PROBLEM DETAILS:
Reproduce, exactly and in full, the lines from the one with "enabling healthcare organizations" through the one with "embrace these technologies" in the data below; drop pictures.

□ □ □

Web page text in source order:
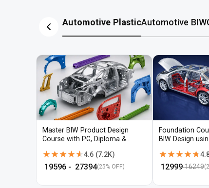
Automotive PlasticAutomotive BIW
Master BIW Product Design
Course with PG, Diploma &
★★★★★
★★★★★4.6(7.2K)
19596- ₹ 27394(25% OFF)
Foundation
BIW Design
★★★★★
★★★★★
12999 16249(
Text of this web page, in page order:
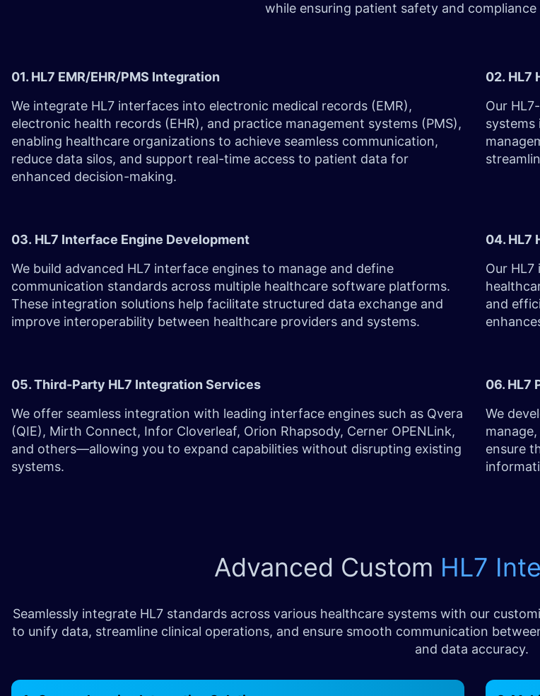
while ensuring patient safety and
01. HL7 EMR/EHR/PMS Integration
We integrate HL7 interfaces into electronic medical records (EMR),
electronic health records (EHR), and practice management systems (PMS),
enabling healthcare organizations to achieve seamless communication,
reduce data silos, and support real-time access to patient data for
enhanced decision-making.
02. HL7
Our
systems
03. HL7 Interface Engine Development
We build advanced HL7 interface engines to manage and define
communication standards across multiple healthcare software platforms.
These integration solutions help facilitate structured data exchange and
improve interoperability between healthcare providers and systems.
04. HL7
Our
and
05. Third-Party HL7 Integration Services
We offer seamless integration with leading interface engines such as Qvera
(QIE), Mirth Connect, Infor Cloverleaf, Orion Rhapsody, Cerner OPENLink,
and others—allowing you to expand capabilities without disrupting existing
systems.
06. HL7
We
ensure
Advanced Custom HL7
Seamlessly integrate HL7 standards across various healthcare systems with our
to unify data, streamline clinical operations, and ensure smooth communication
and data accuracy.
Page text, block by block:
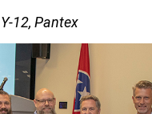
12, Pantex
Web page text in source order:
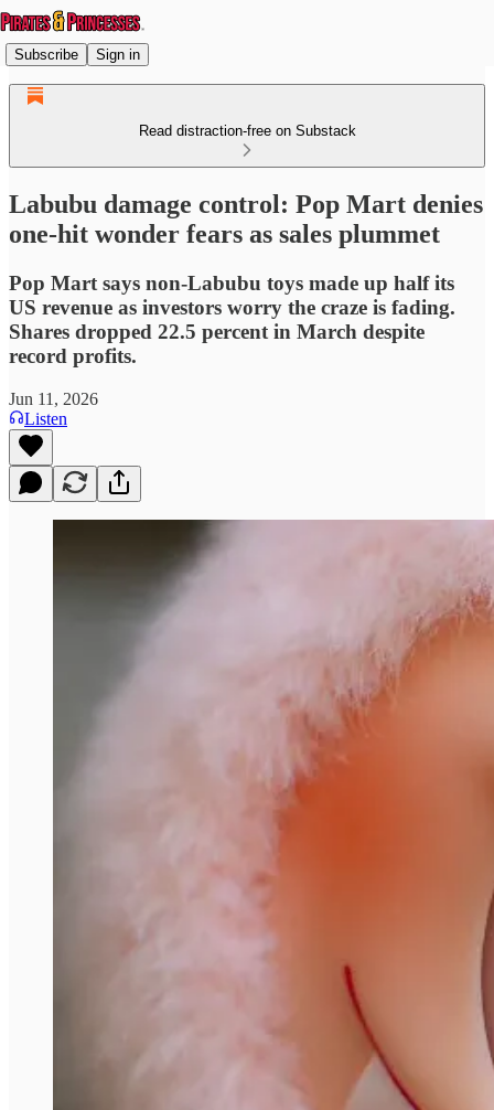
Subscribe Sign in
Read distraction-free on Substack
Labubu damage control: Pop Mart denies
one-hit wonder fears as sales plummet
Pop Mart says non-Labubu toys made up half its
US revenue as investors worry the craze is fading.
Shares dropped 22.5 percent in March despite
record profits.
Jun 11, 2026
Listen
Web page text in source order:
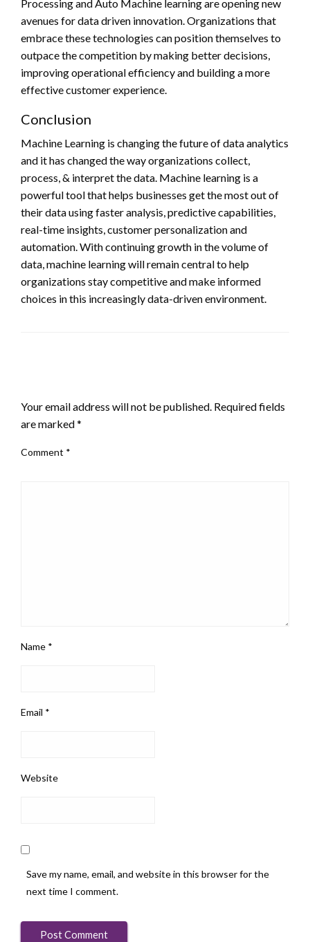
Processing and Auto Machine learning are opening new
avenues for data driven innovation. Organizations that
embrace these technologies can position themselves to
outpace the competition by making better decisions,
improving operational efficiency and building a more
effective customer experience.
Conclusion
Machine Learning is changing the future of data analytics
and it has changed the way organizations collect,
process, & interpret the data. Machine learning is a
powerful tool that helps businesses get the most out of
their data using faster analysis, predictive capabilities,
real-time insights, customer personalization and
automation. With continuing growth in the volume of
data, machine learning will remain central to help
organizations stay competitive and make informed
choices in this increasingly data-driven environment.
Your email address will not be published. Required fields
are marked*
Comment *
Name *
Email *
Website
Save my name, email, and website in this browser for the
next time I comment.
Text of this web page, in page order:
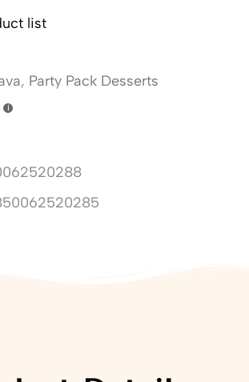
list
, Party Pack Desserts
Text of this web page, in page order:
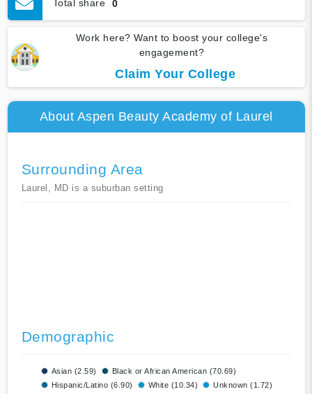
Total share 0
Work here? Want to boost your college's
engagement?
Claim Your College
About Aspen Beauty Academy of Laurel
Surrounding Area
Laurel, MD is a suburban setting
Demographic
Asian (2.59)
Black or African American (70.69)
Hispanic/Latino (6.90)
White (10.34)
Unknown (1.72)
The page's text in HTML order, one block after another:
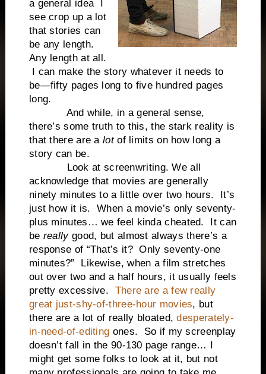
a general idea I
see crop up a lot
that stories can
be any length.
Any length at all.
I can make the story whatever it needs to
be—fifty pages long to five hundred pages
long.
And while, in a general sense,
there’s some truth to this, the stark reality is
that there are alotof limits on how long a
story can be.
Look at screenwriting. We all
acknowledge that movies are generally
ninety minutes to a little over two hours. It’s
just how it is. When a movie’s only seventy-
plus minutes… we feel kinda cheated. It can
be reallygood, but almost always there’s a
response of “That’s it? Only seventy-one
minutes?” Likewise, when a film stretches
out over two and a half hours, it usually feels
pretty excessive. There are a few really
great just-shy-of-three-hour movies, but
there are a lot of really bloated,desperately-
in-need-of-editing ones. So if my screenplay
doesn’t fall in the 90-130 page range… I
might get some folks to look at it, but not
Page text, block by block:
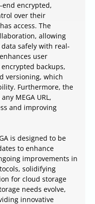
end encrypted,
over their
access. The
allowing
safely with real-
user
backups,
versioning, which
Furthermore, the
MEGA URL,
and improving
is designed to be
to enhance
improvements in
solidifying
for cloud storage
needs evolve,
innovative
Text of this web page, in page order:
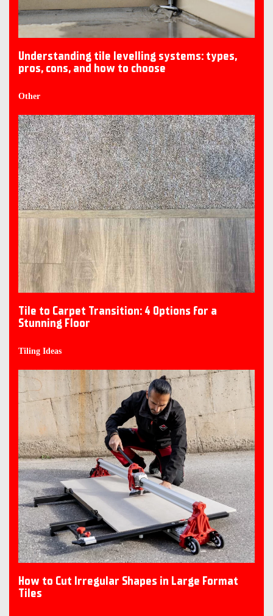
Understanding tile levelling systems: types,
pros, cons, and how to choose
Other
Tile to Carpet Transition: 4 Options for a
Stunning Floor
Tiling Ideas
How to Cut Irregular Shapes in Large Format
Tiles
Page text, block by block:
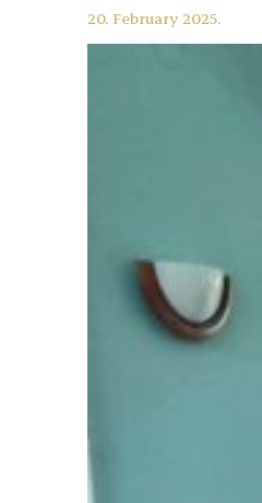
20. February 2025.
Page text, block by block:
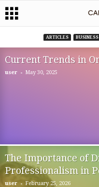
ARTICLES BUSINESS
Current Trends in
user - May 30, 2025
The Importance of
Professionalism in
user - February 25, 2026
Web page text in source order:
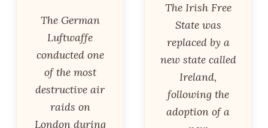
The German
Luftwaffe
conducted one
of the most
destructive air
raids on
London during
The Irish Free
State was
replaced by a
new state called
Ireland,
following the
adoption of a
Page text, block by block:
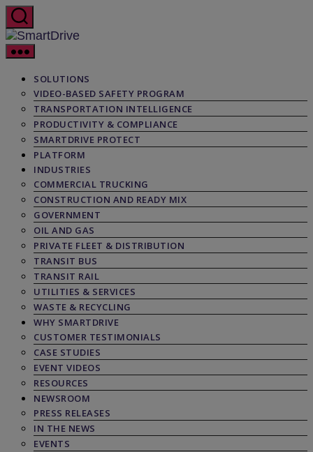
Skip
to
the
content
SmartDrive
SOLUTIONS
VIDEO-BASED SAFETY PROGRAM
TRANSPORTATION INTELLIGENCE
PRODUCTIVITY & COMPLIANCE
SMARTDRIVE PROTECT
PLATFORM
INDUSTRIES
COMMERCIAL TRUCKING
CONSTRUCTION AND READY MIX
GOVERNMENT
OIL AND GAS
PRIVATE FLEET & DISTRIBUTION
TRANSIT BUS
TRANSIT RAIL
UTILITIES & SERVICES
WASTE & RECYCLING
WHY SMARTDRIVE
CUSTOMER TESTIMONIALS
CASE STUDIES
EVENT VIDEOS
RESOURCES
NEWSROOM
PRESS RELEASES
IN THE NEWS
EVENTS
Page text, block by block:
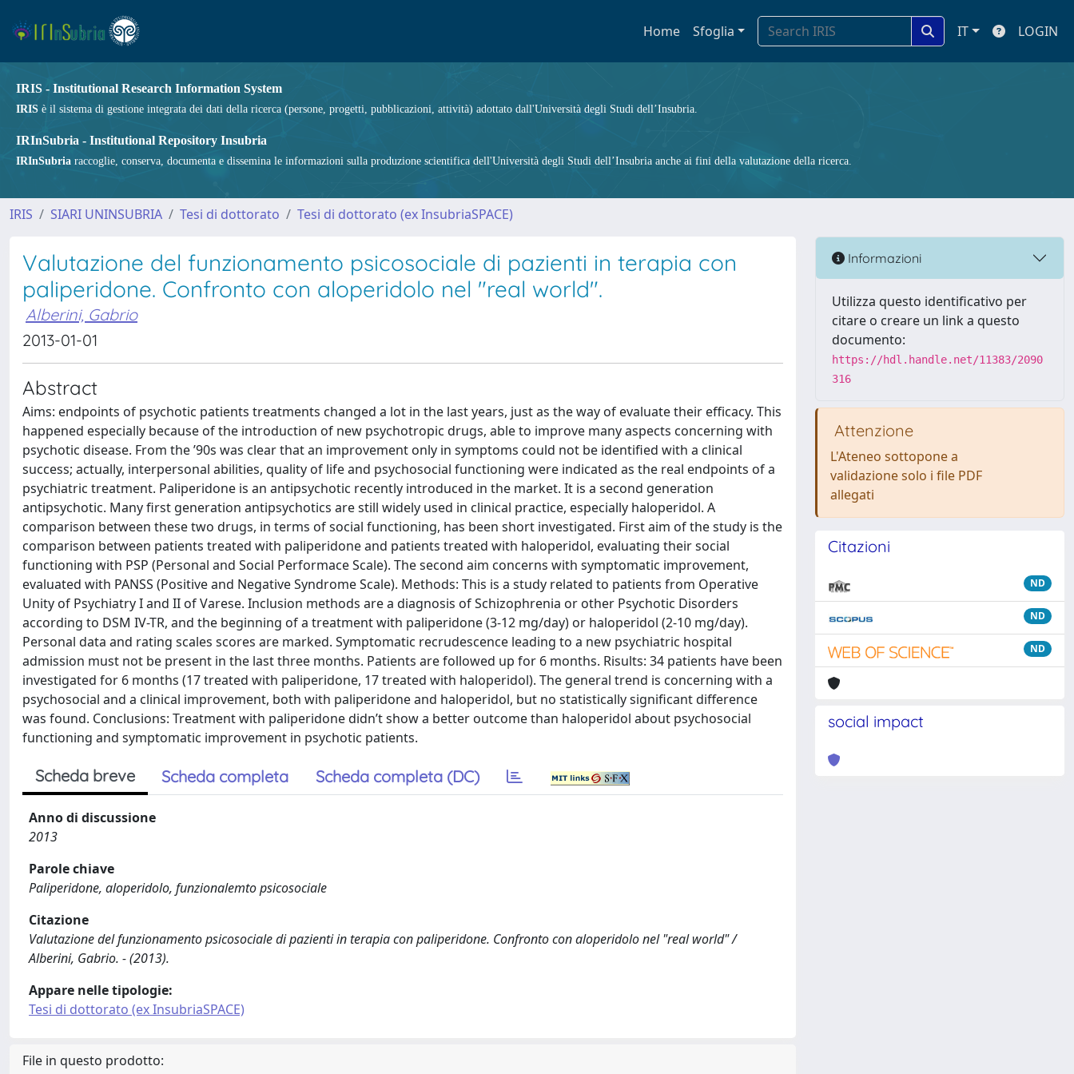
Home Sfoglia IT LOGIN
IRIS - Institutional Research Information System
IRIS è il sistema di gestione integrata dei dati della ricerca (persone, progetti, pubblicazioni, attività) adottato dall'Università degli Studi dell’Insubria.
IRInSubria - Institutional Repository Insubria
IRInSubria raccoglie, conserva, documenta e dissemina le informazioni sulla produzione scientifica dell'Università degli Studi dell’Insubria anche ai fini della valutazione della ricerca.
IRIS SIARI UNINSUBRIA Tesi di dottorato Tesi di dottorato (ex InsubriaSPACE)
Valutazione del funzionamento psicosociale di pazienti in terapia con
paliperidone. Confronto con aloperidolo nel "real world".
Alberini, Gabrio
2013-01-01
Abstract
Aims: endpoints of psychotic patients treatments changed a lot in the last years, just as the way of evaluate their efficacy. This
happened especially because of the introduction of new psychotropic drugs, able to improve many aspects concerning with
psychotic disease. From the ’90s was clear that an improvement only in symptoms could not be identified with a clinical
success; actually, interpersonal abilities, quality of life and psychosocial functioning were indicated as the real endpoints of a
psychiatric treatment. Paliperidone is an antipsychotic recently introduced in the market. It is a second generation
antipsychotic. Many first generation antipsychotics are still widely used in clinical practice, especially haloperidol. A
comparison between these two drugs, in terms of social functioning, has been short investigated. First aim of the study is the
comparison between patients treated with paliperidone and patients treated with haloperidol, evaluating their social
functioning with PSP (Personal and Social Performace Scale). The second aim concerns with symptomatic improvement,
evaluated with PANSS (Positive and Negative Syndrome Scale). Methods: This is a study related to patients from Operative
Unity of Psychiatry I and II of Varese. Inclusion methods are a diagnosis of Schizophrenia or other Psychotic Disorders
according to DSM IV-TR, and the beginning of a treatment with paliperidone (3-12 mg/day) or haloperidol (2-10 mg/day).
Personal data and rating scales scores are marked. Symptomatic recrudescence leading to a new psychiatric hospital
admission must not be present in the last three months. Patients are followed up for 6 months. Risults: 34 patients have been
investigated for 6 months (17 treated with paliperidone, 17 treated with haloperidol). The general trend is concerning with a
psychosocial and a clinical improvement, both with paliperidone and haloperidol, but no statistically significant difference
was found. Conclusions: Treatment with paliperidone didn’t show a better outcome than haloperidol about psychosocial
functioning and symptomatic improvement in psychotic patients.
Scheda breve Scheda completa Scheda completa (DC)
Anno di discussione
2013
Parole chiave
Paliperidone, aloperidolo, funzionalemto psicosociale
Citazione
Valutazione del funzionamento psicosociale di pazienti in terapia con paliperidone. Confronto con aloperidolo nel "real world" /
Alberini, Gabrio. - (2013).
Appare nelle tipologie:
Tesi di dottorato (ex InsubriaSPACE)
File in questo prodotto:
Informazioni
Utilizza questo identificativo per
citare o creare un link a questo
documento:
https://hdl.handle.net/11383/2090
316
Attenzione
L'Ateneo sottopone a
validazione solo i file PDF
allegati
Citazioni
ND
ND
ND
social impact
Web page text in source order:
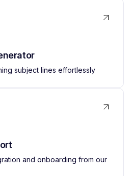
subject lines effortlessly
and onboarding from our
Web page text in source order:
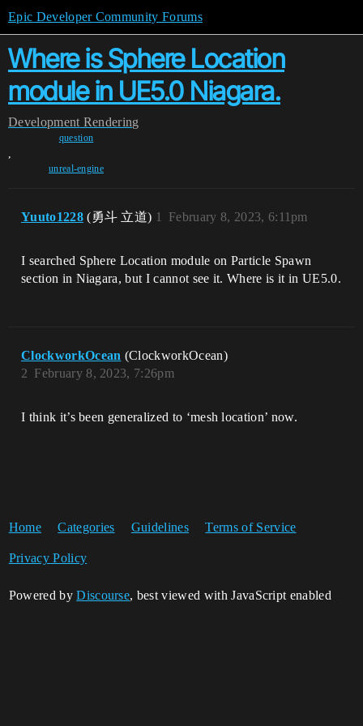
Epic Developer Community Forums
Where is Sphere Location
module in UE5.0 Niagara.
Development Rendering
question
,
unreal-engine
Yuuto1228 (勇斗 立道) February 8, 2023, 6:11pm
1
I searched Sphere Location module on Particle Spawn
section in Niagara, but I cannot see it. Where is it in UE5.0.
ClockworkOcean (ClockworkOcean)
February 8, 2023, 7:26pm
2
I think it’s been generalized to ‘mesh location’ now.
Home Categories Guidelines Terms of Service
Privacy Policy
Powered byDiscourse, best viewed with JavaScript enabled
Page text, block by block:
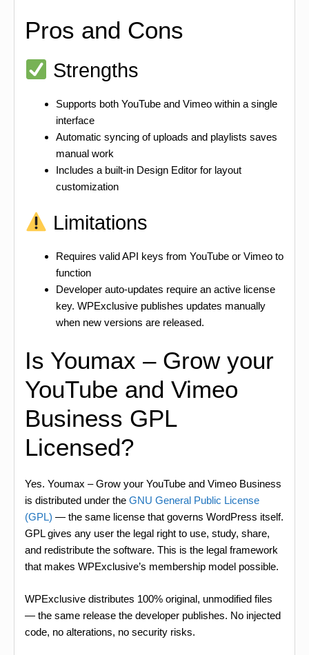
Pros and Cons
Strengths
Supports both YouTube and Vimeo within a single
interface
Automatic syncing of uploads and playlists saves
manual work
Includes a built-in Design Editor for layout
customization
Limitations
Requires valid API keys from YouTube or Vimeo to
function
Developer auto-updates require an active license
key. WPExclusive publishes updates manually
when new versions are released.
Is Youmax – Grow your
YouTube and Vimeo
Business GPL
Licensed?
Yes. Youmax – Grow your YouTube and Vimeo Business
is distributed under the GNU General Public License
(GPL) — the same license that governs WordPress itself.
GPL gives any user the legal right to use, study, share,
and redistribute the software. This is the legal framework
that makes WPExclusive’s membership model possible.
WPExclusive distributes 100% original, unmodified files
— the same release the developer publishes. No injected
code, no alterations, no security risks.
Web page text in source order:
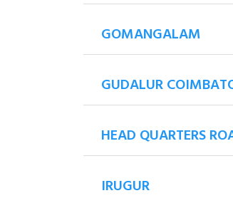
GOMANGALAM
GUDALUR
HEAD QUARTERS
IRUGUR
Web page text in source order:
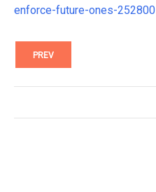
enforce-future-ones-252800
PREV
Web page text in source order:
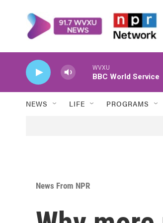
WVXU
BBC World Service
NEWS LIFE PROGRAMS
News From NPR
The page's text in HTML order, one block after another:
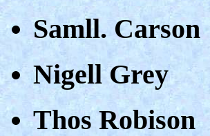
Samll. Carson
Nigell Grey
Thos Robison
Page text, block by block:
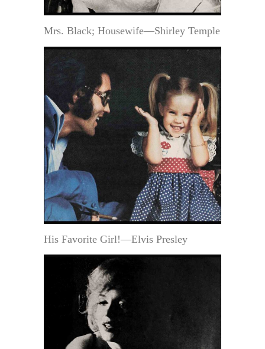
Mrs. Black; Housewife—Shirley Temple
His Favorite Girl!—Elvis Presley
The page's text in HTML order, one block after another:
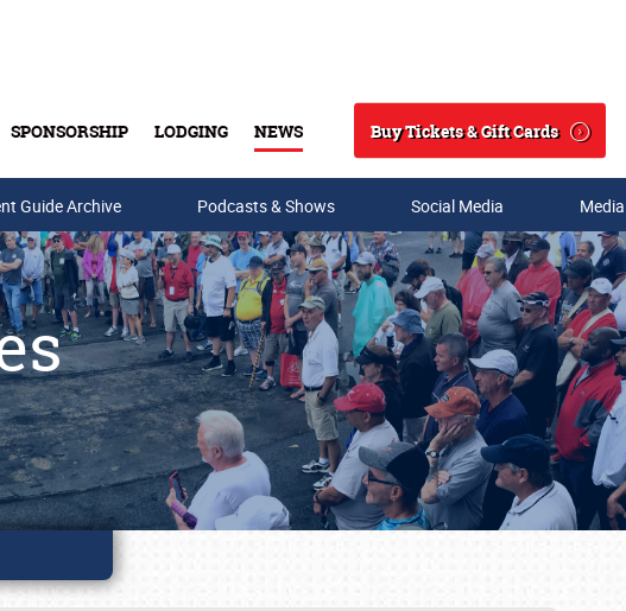
SPONSORSHIP LODGING NEWS
Search
Buy Tickets & Gift Cards
Guide Archive Podcasts & Shows Social Media
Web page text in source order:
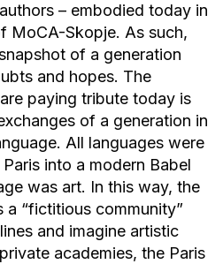
– embodied today in
MoCA-Skopje. As such,
of a generation
and hopes. The
paying tribute today is
of a generation in
All languages were
into a modern Babel
was art. In this way, the
“fictitious community”
and imagine artistic
academies, the Paris

□ □ □

SOLUTION TO THIS EXERCISE:
enabling healthcare organizations to achieve seamless communication,
reduce data silos, and support real-time access to patient data for
enhanced decision-making.
02. HL7
Our
systems
03. HL7 Interface Engine Development
We build advanced HL7 interface engines to manage and define
communication standards across multiple healthcare software platforms.
These integration solutions help facilitate structured data exchange and
improve interoperability between healthcare providers and systems.
04. HL7
Our
and
05. Third-Party HL7 Integration Services
We offer seamless integration with leading interface engines such as Qvera
(QIE), Mirth Connect, Infor Cloverleaf, Orion Rhapsody, Cerner OPENLink,
and others—allowing you to expand capabilities without disrupting existing
systems.
06. HL7
We
ensure
Advanced Custom HL7
Seamlessly integrate HL7 standards across various healthcare systems with our
to unify data, streamline clinical operations, and ensure smooth communication
and data accuracy.
Page text, block by block:
12, Pantex
Web page text in source order:
Subscribe Sign in
Read distraction-free on Substack
Labubu damage control: Pop Mart denies
one-hit wonder fears as sales plummet
Pop Mart says non-Labubu toys made up half its
US revenue as investors worry the craze is fading.
Shares dropped 22.5 percent in March despite
record profits.
Jun 11, 2026
Listen
Web page text in source order:
Processing and Auto Machine learning are opening new
avenues for data driven innovation. Organizations that
embrace these technologies can position themselves to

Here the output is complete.